# my replacement stickers on DA newISH ONE



## stockshdime (Nov 21, 2009)

tell me what you think... 
i just wasn't a fan of the factory stickers... and i also wanted to be a little different... 
we are thinking about doing a COMPLETE GRAFHIX KIT on the bike as well.. and changing all the factor reflective stickers with white reflective... so i'm sure i will have pics of that up as well soon


----------



## walker (Apr 5, 2009)

nice i like .................


----------



## stockshdime (Nov 21, 2009)

we can do your brute too... keep me in mind...


----------



## CanAmChris (Jan 27, 2009)

How would I go about getting prices on a few?

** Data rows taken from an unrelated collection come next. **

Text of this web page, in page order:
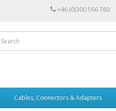
+46 (0)300 566 780
Cables, Connectors & Adapters
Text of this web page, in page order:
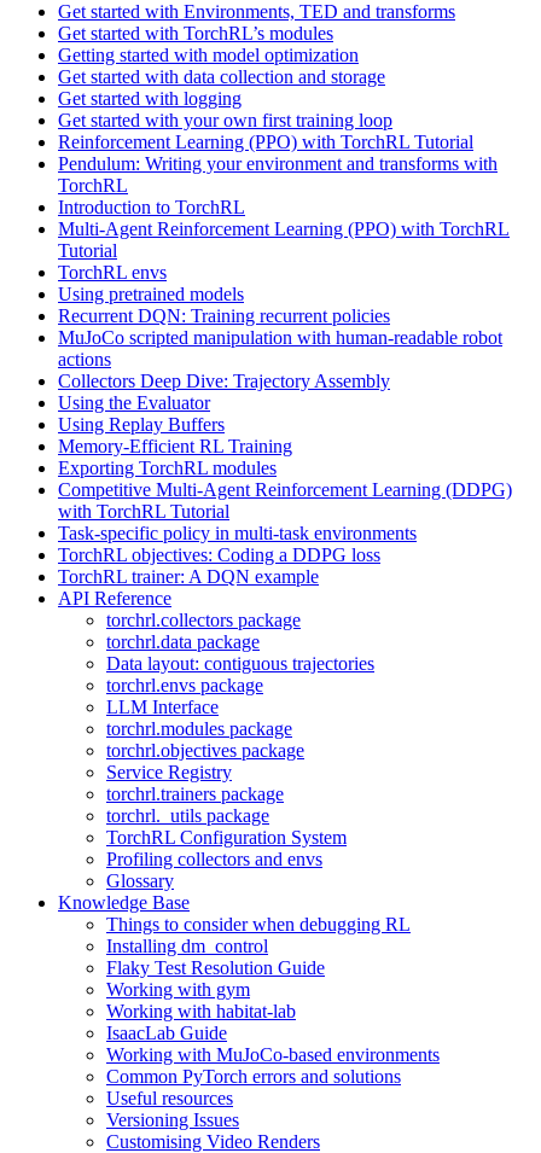
Get started with Environments, TED and transforms
Get started with TorchRL’s modules
Getting started with model optimization
Get started with data collection and storage
Get started with logging
Get started with your own first training loop
Reinforcement Learning (PPO) with TorchRL Tutorial
Pendulum: Writing your environment and transforms with
TorchRL
Introduction to TorchRL
Multi-Agent Reinforcement Learning (PPO) with TorchRL
Tutorial
TorchRL envs
Using pretrained models
Recurrent DQN: Training recurrent policies
MuJoCo scripted manipulation with human-readable robot
actions
Collectors Deep Dive: Trajectory Assembly
Using the Evaluator
Using Replay Buffers
Memory-Efficient RL Training
Exporting TorchRL modules
Competitive Multi-Agent Reinforcement Learning (DDPG)
with TorchRL Tutorial
Task-specific policy in multi-task environments
TorchRL objectives: Coding a DDPG loss
TorchRL trainer: A DQN example
API Reference
torchrl.collectors package
torchrl.data package
Data layout: contiguous trajectories
torchrl.envs package
LLM Interface
torchrl.modules package
torchrl.objectives package
Service Registry
torchrl.trainers package
torchrl._utils package
TorchRL Configuration System
Profiling collectors and envs
Glossary
Knowledge Base
Things to consider when debugging RL
Installing dm_control
Flaky Test Resolution Guide
Working with gym
Working with habitat-lab
IsaacLab Guide
Working with MuJoCo-based environments
Common PyTorch errors and solutions
Useful resources
Versioning Issues
Customising Video Renders
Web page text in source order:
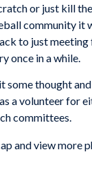
or just kill
community it
to just
once in a while.
some thought
a volunteer for
committees.
and view more
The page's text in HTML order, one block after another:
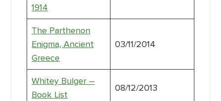
1914
The Parthenon
Enigma, Ancient
Greece
03/11/2014
Whitey Bulger –
Book List
08/12/2013
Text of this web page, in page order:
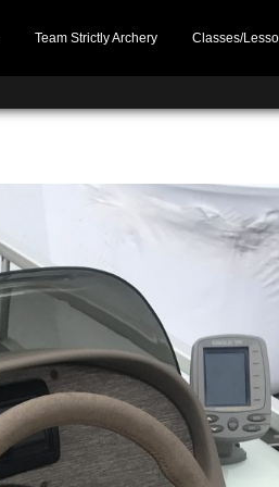
Team Strictly Archery Classes/
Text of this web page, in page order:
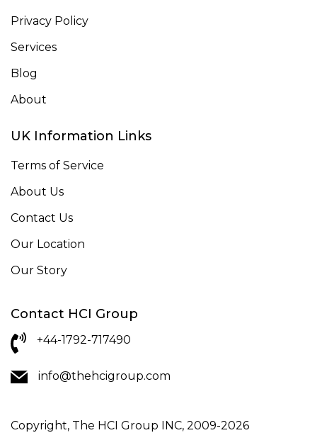
Privacy Policy
Services
Blog
About
UK Information Links
Terms of Service
About Us
Contact Us
Our Location
Our Story
Contact HCI Group
+44-1792-717490
info@thehcigroup.com
Copyright, The HCI Group INC, 2009-2026

Are they going to hold up as good as the factory stickers ( pressure washing)?


----------



## stockshdime (Nov 21, 2009)

CanAmChris said:


> How would I go about getting prices on a few?
> 
> Are they going to hold up as good as the factory stickers ( pressure washing)?


they seem to be holding up on the dirt track cars... this is not CHEAP stickers... these are high quality material... this is what he does for a living and his name is on it..lol

pm me with your info and i will call you tomorrow with a "round about price" pice also depends on the design you want...


----------



## Shrek37 (Apr 28, 2010)

I want some:nutkick:


----------



## stockshdime (Nov 21, 2009)

Shrek37 said:


> I want some:nutkick:


:thinking: you know were i live FEWL


----------



## Shrek37 (Apr 28, 2010)

I need some help figuring out a theme... im a lil slow, heck we can get Christina to help


----------



## Polaris425 (Dec 16, 2004)

looks awesome! :rockn:


----------



## bayou_boy_22 (Mar 13, 2009)

Love it man. What kind of price we looking at for the brutes.


----------



## 650Brute (Dec 18, 2008)

:rockn: Looks Nice!!


----------



## stockshdime (Nov 21, 2009)

bayou_boy_22 said:


> Love it man. What kind of price we looking at for the brutes.


i will let you know something asap!


----------



## aandryiii (Mar 2, 2009)

i'm interested too.. you ever find that pc?


----------